Steady Flow (Stream Line Flow)

It is the flow in which the velocity of fluid particles crossing a particular point is the same at all the times. Thus, each particle takes the same path as taken by a previous particle through the point.

Enquiry: Can we study fluids in motion?

             Motions of smoke from chimney, flow of water in river, flow of any gas in a tube are examples of flow of fluids. This is generally a complex stream of mechanics. But, if we restrict ourselves to a simpler type of motion, i.e. steady, streamline or laminar flow and not turbulent flow then we can study the behavior of such fluids.

Enquiry: What is steady, streamline or laminar flow?

                The flow of fluid is said to be streamline if the velocity at any point in the fluid remains constant with time (in magnitude as well as in direction) in this case energy needed to drive the fluid is used up in overcoming the viscous force between its layers. All particles passing through a point in a steady flow follow the same path. The paths are known as streamlines> An example is water slowly flowing through a pipe.

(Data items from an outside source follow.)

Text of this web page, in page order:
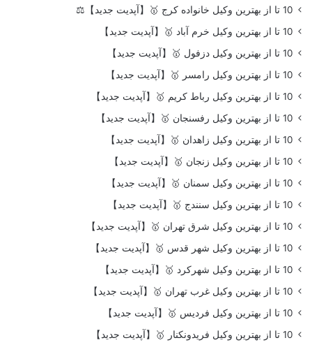
10 تا از بهترین وکیل خانواده کرج 🥇【آپدیت جدید】⚖️
10 تا از بهترین وکیل خرم آباد 🥇【آپدیت جدید】
10 تا از بهترین وکیل دزفول 🥇【آپدیت جدید】
10 تا از بهترین وکیل رامسر 🥇【آپدیت جدید】
10 تا از بهترین وکیل رباط کریم 🥇【آپدیت جدید】
10 تا از بهترین وکیل رفسنجان 🥇【آپدیت جدید】
10 تا از بهترین وکیل زاهدان 🥇【آپدیت جدید】
10 تا از بهترین وکیل زنجان 🥇【آپدیت جدید】
10 تا از بهترین وکیل سمنان 🥇【آپدیت جدید】
10 تا از بهترین وکیل سنندج 🥇【آپدیت جدید】
10 تا از بهترین وکیل شرق تهران 🥇【آپدیت جدید】
10 تا از بهترین وکیل شهر قدس 🥇【آپدیت جدید】
10 تا از بهترین وکیل شهرکرد 🥇【آپدیت جدید】
10 تا از بهترین وکیل غرب تهران 🥇【آپدیت جدید】
10 تا از بهترین وکیل فردیس 🥇【آپدیت جدید】
10 تا از بهترین وکیل فریدونکنار 🥇【آپدیت جدید】
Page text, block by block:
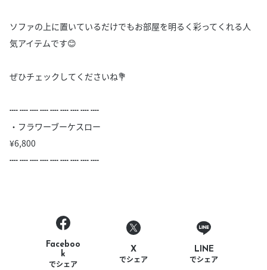
ソファの上に置いているだけでもお部屋を明るく彩ってくれる人
気アイテムです😊
ぜひチェックしてくださいね💐
┉ ┉ ┉ ┉ ┉ ┉ ┉ ┉ ┉
・フラワーブーケスロー
¥6,800
┉ ┉ ┉ ┉ ┉ ┉ ┉ ┉ ┉
Faceboo
k
でシェア
X
でシェア
LINE
でシェア
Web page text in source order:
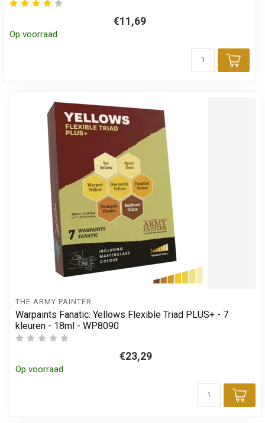
€11,69
Op voorraad
THE ARMY PAINTER
Warpaints Fanatic: Yellows Flexible Triad PLUS+ - 7
kleuren - 18ml - WP8090
€23,29
Op voorraad
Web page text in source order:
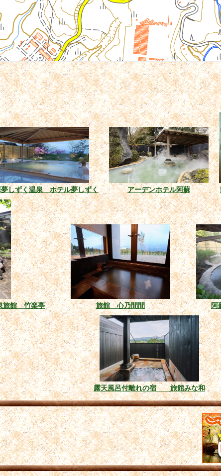
夢しずく温泉 ホテル夢しずく アーデンホテル阿蘇
旅館 竹楽亭 旅館 心乃間間 阿
露天風呂付離れの宿 旅館みな和
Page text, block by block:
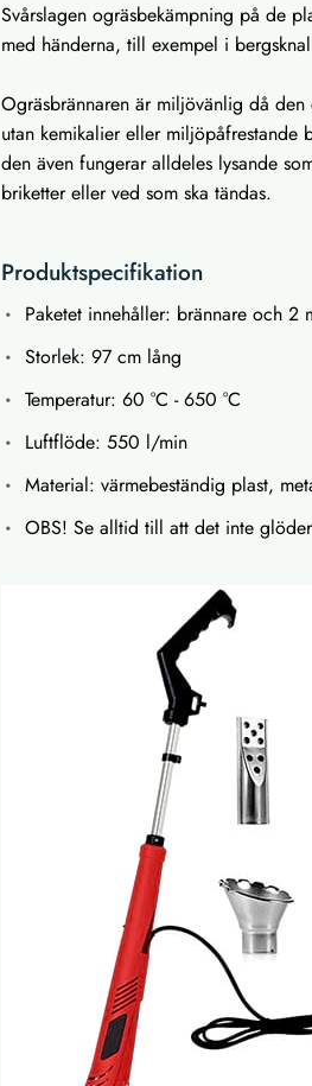
Svårslagen ogräsbekämpning på de
med händerna, till exempel i
Ogräsbrännaren är miljövänlig då
utan kemikalier eller miljöpåfrestande
den även fungerar alldeles lysande
briketter eller ved som ska tändas.
Produktspecifikation
Paketet innehåller: brännare och 2
Storlek: 97 cm lång
Temperatur: 60 °C - 650 °C
Luftflöde: 550 l/min
Material: värmebeständig plast,
OBS! Se alltid till att det inte

Enquiry: What is turbulent flow?

             When the motion of a particle varies rapidly in magnitude and direction, the flow is said to be turbulent. In other words, when the velocity exceeds beyond the critical velocity, the paths and velocities of liquid change continuously and haphazardly. This flow is called turbulent flow. An example is water coming out of a fountain.

Enquiry: What is critical velocity?

             If in the case of a steady flow of fluids the velocity of flow is gradually increased it is found that the motion remains steady (streamline or laminar) upto a certain limit. If the velocity of flow crosses a certain limit the fluid particles do not follow the path of the preceding one and the motion becomes turbulent. The maximum velocity upto which fluid motion remains steady is called critical velocity. According to Reynold, in case of motion of fluids in narrow tubes, critical velocity depends on the density r and coefficient of viscosity η of the fluid as well as radius of the tube. i.e.

                V_c  = η/rρ     or   V_c = R η/ρr

             Here R is a dimensionless constant called Reynold's number. For steady flow R < 2000. For 2000<R<3000, flow is transitional and for R>3000 flow is turbulent.

Pause:   We shall be studying about viscosity later on in the course of this chapter.

Note:      In further discussions, we shall be considering only the streamline motion of a non-viscous incompressible fluid.

Enquiry: Will the velocity of a fluid remain constant even if the tube through which it flows has constrictions?

             In case of a fluid flowing through a tube of non-uniform cross-section, the product of the area of cross-section, density and the velocity of flow is same at every point in the tube. This is known as the principle of continuity, which actually means that amount of mass remains constant. For a fluid, mass flowing in through end B=mass flowing out from C. If the fluid is compressible

                                        A₁V₁ρ₁ = A₂V₂ρ₂.

If the fluid is incompressible then ρ₁ = ρ₂.

Therefore, A₁V₁ = A₂V₂ = Constant.

             Therefore, we can infer that if the cross-sectional area of a tube changes, the velocity of flow will also change.